Paint stores have adhesive patches that stick on and then mud over. Around here they sell them in 4x4 and 6x6 versions. The other way is to screw a couple of wood blocks across the inside of the hole and screw a patch to the blocks. Then mud and tape.


----------



## colddodger (Dec 18, 2008)

*patch drywall*

cut a piece of drywall 4" bigger then the hole turn over to the back side of the drywall cut paper on back 2" or little more in oround the sides bend or break the broad on the cut peal off the outer backing you have a peice that will fit the hole and have paper side to mud and finsh no wood or other things need mud edge of hole put you peice in place mud like any taped seam


----------



## Termite (Apr 13, 2008)

I don't care for the band aid patches they sell. Weak repair at best, although aesthetically they look the same.
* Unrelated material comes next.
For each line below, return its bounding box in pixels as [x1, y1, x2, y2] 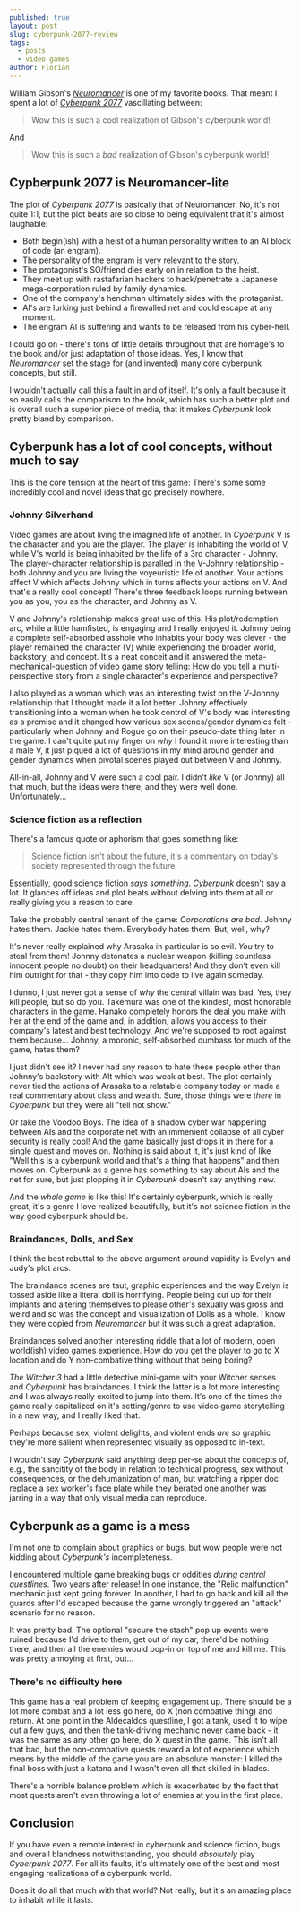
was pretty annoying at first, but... [9, 1653, 134, 1664]
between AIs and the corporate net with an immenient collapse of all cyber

I prefer to use a couple pieces of 1x a few inches longer than the hole. Insert them into the wall and run a screw through the sheetrock an inch or so from the edge of the patch into each end of the 1x's. That gives you something solid to screw a new chunk of sheetrock into, giving you a solid, stable full thickness patch that isn't reliant on tape to hold it in place.


----------



## bjbatlanta (Jul 16, 2008)

Colddodger's method (hot patch) is the easiest for small repairs. Put a small amount of mud around the edge of the patch and the hole in the wall. Wipe all excess so the patch doesn't bulge out. Allow to dry completely before coating again (12 hrs. or so). If you use setting type compound, you can speed up the process.


----------



## ponch37300 (Nov 27, 2007)

I have used these clips numerous times and they work great and are pretty cheap. You just slide them onto the drywall already in place and drive a screw in and then cut your new piece of drywall patch and put it in place and then screw it to the clips and then the tabs on the clips break off. Super easy and leaves a flat surface to tape and mud. 
http://www.prest-on.com/Scripts/prodList.asp?idcategory=3


----------